::: Records shown :::

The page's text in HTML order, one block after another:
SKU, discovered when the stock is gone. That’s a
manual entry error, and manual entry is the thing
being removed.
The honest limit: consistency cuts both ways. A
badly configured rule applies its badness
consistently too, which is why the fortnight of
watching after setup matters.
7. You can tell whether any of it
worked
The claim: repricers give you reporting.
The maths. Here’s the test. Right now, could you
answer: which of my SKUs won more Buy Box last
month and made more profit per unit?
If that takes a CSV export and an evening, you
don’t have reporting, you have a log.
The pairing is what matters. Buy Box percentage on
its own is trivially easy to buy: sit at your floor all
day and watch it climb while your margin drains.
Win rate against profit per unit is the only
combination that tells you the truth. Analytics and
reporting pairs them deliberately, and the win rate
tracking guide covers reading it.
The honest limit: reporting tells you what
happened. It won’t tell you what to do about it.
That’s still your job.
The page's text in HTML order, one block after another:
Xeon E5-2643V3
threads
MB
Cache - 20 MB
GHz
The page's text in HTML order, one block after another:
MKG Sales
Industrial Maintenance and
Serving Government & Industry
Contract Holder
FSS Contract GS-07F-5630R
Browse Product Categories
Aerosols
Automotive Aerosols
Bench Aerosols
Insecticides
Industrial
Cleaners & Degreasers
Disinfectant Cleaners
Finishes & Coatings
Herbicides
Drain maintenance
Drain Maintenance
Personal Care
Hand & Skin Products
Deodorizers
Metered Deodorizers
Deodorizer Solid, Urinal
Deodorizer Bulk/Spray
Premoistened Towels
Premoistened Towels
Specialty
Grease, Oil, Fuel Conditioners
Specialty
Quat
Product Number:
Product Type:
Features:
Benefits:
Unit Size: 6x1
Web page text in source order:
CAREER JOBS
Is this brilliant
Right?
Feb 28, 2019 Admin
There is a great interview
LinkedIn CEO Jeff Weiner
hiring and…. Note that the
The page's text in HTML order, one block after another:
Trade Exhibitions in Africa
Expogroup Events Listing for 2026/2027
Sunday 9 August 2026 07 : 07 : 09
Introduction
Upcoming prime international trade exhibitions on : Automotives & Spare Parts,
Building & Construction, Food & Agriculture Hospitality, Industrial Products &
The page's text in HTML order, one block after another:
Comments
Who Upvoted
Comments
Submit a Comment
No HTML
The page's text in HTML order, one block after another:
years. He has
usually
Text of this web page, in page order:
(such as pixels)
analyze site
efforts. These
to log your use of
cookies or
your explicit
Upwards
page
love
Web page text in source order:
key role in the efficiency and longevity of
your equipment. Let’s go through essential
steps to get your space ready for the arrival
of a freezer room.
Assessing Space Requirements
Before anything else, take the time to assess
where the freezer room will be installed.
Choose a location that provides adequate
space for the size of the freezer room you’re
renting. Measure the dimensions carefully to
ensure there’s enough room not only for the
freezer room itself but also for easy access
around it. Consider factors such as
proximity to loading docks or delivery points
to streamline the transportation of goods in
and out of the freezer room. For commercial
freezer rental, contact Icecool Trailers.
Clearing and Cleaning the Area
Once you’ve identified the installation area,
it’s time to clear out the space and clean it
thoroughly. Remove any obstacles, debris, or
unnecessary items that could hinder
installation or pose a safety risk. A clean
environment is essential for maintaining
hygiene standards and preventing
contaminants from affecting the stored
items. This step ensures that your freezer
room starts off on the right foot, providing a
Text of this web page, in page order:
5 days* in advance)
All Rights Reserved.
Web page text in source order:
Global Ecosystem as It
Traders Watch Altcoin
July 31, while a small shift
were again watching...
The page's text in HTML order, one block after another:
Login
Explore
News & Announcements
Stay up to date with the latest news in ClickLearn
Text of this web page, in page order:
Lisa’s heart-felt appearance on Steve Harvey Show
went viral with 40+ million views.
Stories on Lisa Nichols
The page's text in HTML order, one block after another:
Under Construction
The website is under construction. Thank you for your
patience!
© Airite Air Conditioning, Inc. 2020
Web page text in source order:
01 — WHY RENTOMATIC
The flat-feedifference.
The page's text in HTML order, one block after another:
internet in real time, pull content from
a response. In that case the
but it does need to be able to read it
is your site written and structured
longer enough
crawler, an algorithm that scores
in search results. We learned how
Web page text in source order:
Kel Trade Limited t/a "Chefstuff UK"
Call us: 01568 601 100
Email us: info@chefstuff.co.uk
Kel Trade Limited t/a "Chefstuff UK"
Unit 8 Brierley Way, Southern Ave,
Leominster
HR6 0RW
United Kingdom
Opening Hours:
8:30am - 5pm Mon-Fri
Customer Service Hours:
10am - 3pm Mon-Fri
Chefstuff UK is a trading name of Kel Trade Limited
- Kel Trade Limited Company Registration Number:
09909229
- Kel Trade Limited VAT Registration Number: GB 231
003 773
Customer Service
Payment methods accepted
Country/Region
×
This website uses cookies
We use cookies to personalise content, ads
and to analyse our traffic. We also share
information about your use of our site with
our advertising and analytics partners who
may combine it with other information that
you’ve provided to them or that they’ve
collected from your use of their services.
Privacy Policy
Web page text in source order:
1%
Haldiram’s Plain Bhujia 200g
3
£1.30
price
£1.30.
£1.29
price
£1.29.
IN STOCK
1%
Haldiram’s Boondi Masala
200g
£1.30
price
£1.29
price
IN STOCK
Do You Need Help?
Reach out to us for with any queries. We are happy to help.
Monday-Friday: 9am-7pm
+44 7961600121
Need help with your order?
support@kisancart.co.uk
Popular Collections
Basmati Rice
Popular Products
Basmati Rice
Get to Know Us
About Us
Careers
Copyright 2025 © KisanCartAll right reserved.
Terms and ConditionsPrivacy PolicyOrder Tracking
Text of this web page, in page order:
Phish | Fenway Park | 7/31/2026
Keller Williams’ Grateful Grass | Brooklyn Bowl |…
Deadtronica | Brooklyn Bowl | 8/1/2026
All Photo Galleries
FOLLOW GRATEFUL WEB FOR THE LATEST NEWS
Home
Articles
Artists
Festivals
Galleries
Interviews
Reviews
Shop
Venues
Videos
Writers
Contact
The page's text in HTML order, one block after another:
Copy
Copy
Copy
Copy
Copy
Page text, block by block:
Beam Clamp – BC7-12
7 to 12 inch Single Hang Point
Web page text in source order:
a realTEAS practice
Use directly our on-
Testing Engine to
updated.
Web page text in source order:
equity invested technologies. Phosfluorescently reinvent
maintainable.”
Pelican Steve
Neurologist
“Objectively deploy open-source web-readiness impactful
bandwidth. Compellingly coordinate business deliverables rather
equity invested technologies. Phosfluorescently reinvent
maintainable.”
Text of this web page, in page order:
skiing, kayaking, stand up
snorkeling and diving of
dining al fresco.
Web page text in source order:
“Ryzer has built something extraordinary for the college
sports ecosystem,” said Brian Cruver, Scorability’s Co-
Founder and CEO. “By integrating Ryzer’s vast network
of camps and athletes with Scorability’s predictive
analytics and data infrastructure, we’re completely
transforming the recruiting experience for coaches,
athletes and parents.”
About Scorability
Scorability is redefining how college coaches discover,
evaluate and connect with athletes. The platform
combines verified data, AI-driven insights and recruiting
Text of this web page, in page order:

:::

Task goal - Could you restate every record above word for word?

Answer space -
The page's text in HTML order, one block after another:
SKU, discovered when the stock is gone. That’s a
manual entry error, and manual entry is the thing
being removed.
The honest limit: consistency cuts both ways. A
badly configured rule applies its badness
consistently too, which is why the fortnight of
watching after setup matters.
7. You can tell whether any of it
worked
The claim: repricers give you reporting.
The maths. Here’s the test. Right now, could you
answer: which of my SKUs won more Buy Box last
month and made more profit per unit?
If that takes a CSV export and an evening, you
don’t have reporting, you have a log.
The pairing is what matters. Buy Box percentage on
its own is trivially easy to buy: sit at your floor all
day and watch it climb while your margin drains.
Win rate against profit per unit is the only
combination that tells you the truth. Analytics and
reporting pairs them deliberately, and the win rate
tracking guide covers reading it.
The honest limit: reporting tells you what
happened. It won’t tell you what to do about it.
That’s still your job.
The page's text in HTML order, one block after another:
Xeon E5-2643V3
threads
MB
Cache - 20 MB
GHz
The page's text in HTML order, one block after another:
MKG Sales
Industrial Maintenance and
Serving Government & Industry
Contract Holder
FSS Contract GS-07F-5630R
Browse Product Categories
Aerosols
Automotive Aerosols
Bench Aerosols
Insecticides
Industrial
Cleaners & Degreasers
Disinfectant Cleaners
Finishes & Coatings
Herbicides
Drain maintenance
Drain Maintenance
Personal Care
Hand & Skin Products
Deodorizers
Metered Deodorizers
Deodorizer Solid, Urinal
Deodorizer Bulk/Spray
Premoistened Towels
Premoistened Towels
Specialty
Grease, Oil, Fuel Conditioners
Specialty
Quat
Product Number:
Product Type:
Features:
Benefits:
Unit Size: 6x1
Web page text in source order:
CAREER JOBS
Is this brilliant
Right?
Feb 28, 2019 Admin
There is a great interview
LinkedIn CEO Jeff Weiner
hiring and…. Note that the
The page's text in HTML order, one block after another:
Trade Exhibitions in Africa
Expogroup Events Listing for 2026/2027
Sunday 9 August 2026 07 : 07 : 09
Introduction
Upcoming prime international trade exhibitions on : Automotives & Spare Parts,
Building & Construction, Food & Agriculture Hospitality, Industrial Products &
The page's text in HTML order, one block after another:
Comments
Who Upvoted
Comments
Submit a Comment
No HTML
The page's text in HTML order, one block after another:
years. He has
usually
Text of this web page, in page order:
(such as pixels)
analyze site
efforts. These
to log your use of
cookies or
your explicit
Upwards
page
love
Web page text in source order:
key role in the efficiency and longevity of
your equipment. Let’s go through essential
steps to get your space ready for the arrival
of a freezer room.
Assessing Space Requirements
Before anything else, take the time to assess
where the freezer room will be installed.
Choose a location that provides adequate
space for the size of the freezer room you’re
renting. Measure the dimensions carefully to
ensure there’s enough room not only for the
freezer room itself but also for easy access
around it. Consider factors such as
proximity to loading docks or delivery points
to streamline the transportation of goods in
and out of the freezer room. For commercial
freezer rental, contact Icecool Trailers.
Clearing and Cleaning the Area
Once you’ve identified the installation area,
it’s time to clear out the space and clean it
thoroughly. Remove any obstacles, debris, or
unnecessary items that could hinder
installation or pose a safety risk. A clean
environment is essential for maintaining
hygiene standards and preventing
contaminants from affecting the stored
items. This step ensures that your freezer
room starts off on the right foot, providing a
Text of this web page, in page order:
5 days* in advance)
All Rights Reserved.
Web page text in source order:
Global Ecosystem as It
Traders Watch Altcoin
July 31, while a small shift
were again watching...
The page's text in HTML order, one block after another:
Login
Explore
News & Announcements
Stay up to date with the latest news in ClickLearn
Text of this web page, in page order:
Lisa’s heart-felt appearance on Steve Harvey Show
went viral with 40+ million views.
Stories on Lisa Nichols
The page's text in HTML order, one block after another:
Under Construction
The website is under construction. Thank you for your
patience!
© Airite Air Conditioning, Inc. 2020
Web page text in source order:
01 — WHY RENTOMATIC
The flat-feedifference.
The page's text in HTML order, one block after another:
internet in real time, pull content from
a response. In that case the
but it does need to be able to read it
is your site written and structured
longer enough
crawler, an algorithm that scores
in search results. We learned how
Web page text in source order:
Kel Trade Limited t/a "Chefstuff UK"
Call us: 01568 601 100
Email us: info@chefstuff.co.uk
Kel Trade Limited t/a "Chefstuff UK"
Unit 8 Brierley Way, Southern Ave,
Leominster
HR6 0RW
United Kingdom
Opening Hours:
8:30am - 5pm Mon-Fri
Customer Service Hours:
10am - 3pm Mon-Fri
Chefstuff UK is a trading name of Kel Trade Limited
- Kel Trade Limited Company Registration Number:
09909229
- Kel Trade Limited VAT Registration Number: GB 231
003 773
Customer Service
Payment methods accepted
Country/Region
×
This website uses cookies
We use cookies to personalise content, ads
and to analyse our traffic. We also share
information about your use of our site with
our advertising and analytics partners who
may combine it with other information that
you’ve provided to them or that they’ve
collected from your use of their services.
Privacy Policy
Web page text in source order:
1%
Haldiram’s Plain Bhujia 200g
3
£1.30
price
£1.30.
£1.29
price
£1.29.
IN STOCK
1%
Haldiram’s Boondi Masala
200g
£1.30
price
£1.29
price
IN STOCK
Do You Need Help?
Reach out to us for with any queries. We are happy to help.
Monday-Friday: 9am-7pm
+44 7961600121
Need help with your order?
support@kisancart.co.uk
Popular Collections
Basmati Rice
Popular Products
Basmati Rice
Get to Know Us
About Us
Careers
Copyright 2025 © KisanCartAll right reserved.
Terms and ConditionsPrivacy PolicyOrder Tracking
Text of this web page, in page order:
Phish | Fenway Park | 7/31/2026
Keller Williams’ Grateful Grass | Brooklyn Bowl |…
Deadtronica | Brooklyn Bowl | 8/1/2026
All Photo Galleries
FOLLOW GRATEFUL WEB FOR THE LATEST NEWS
Home
Articles
Artists
Festivals
Galleries
Interviews
Reviews
Shop
Venues
Videos
Writers
Contact
The page's text in HTML order, one block after another:
Copy
Copy
Copy
Copy
Copy
Page text, block by block:
Beam Clamp – BC7-12
7 to 12 inch Single Hang Point
Web page text in source order:
a realTEAS practice
Use directly our on-
Testing Engine to
updated.
Web page text in source order:
equity invested technologies. Phosfluorescently reinvent
maintainable.”
Pelican Steve
Neurologist
“Objectively deploy open-source web-readiness impactful
bandwidth. Compellingly coordinate business deliverables rather
equity invested technologies. Phosfluorescently reinvent
maintainable.”
Text of this web page, in page order:
skiing, kayaking, stand up
snorkeling and diving of
dining al fresco.
Web page text in source order:
“Ryzer has built something extraordinary for the college
sports ecosystem,” said Brian Cruver, Scorability’s Co-
Founder and CEO. “By integrating Ryzer’s vast network
of camps and athletes with Scorability’s predictive
analytics and data infrastructure, we’re completely
transforming the recruiting experience for coaches,
athletes and parents.”
About Scorability
Scorability is redefining how college coaches discover,
evaluate and connect with athletes. The platform
combines verified data, AI-driven insights and recruiting
Text of this web page, in page order:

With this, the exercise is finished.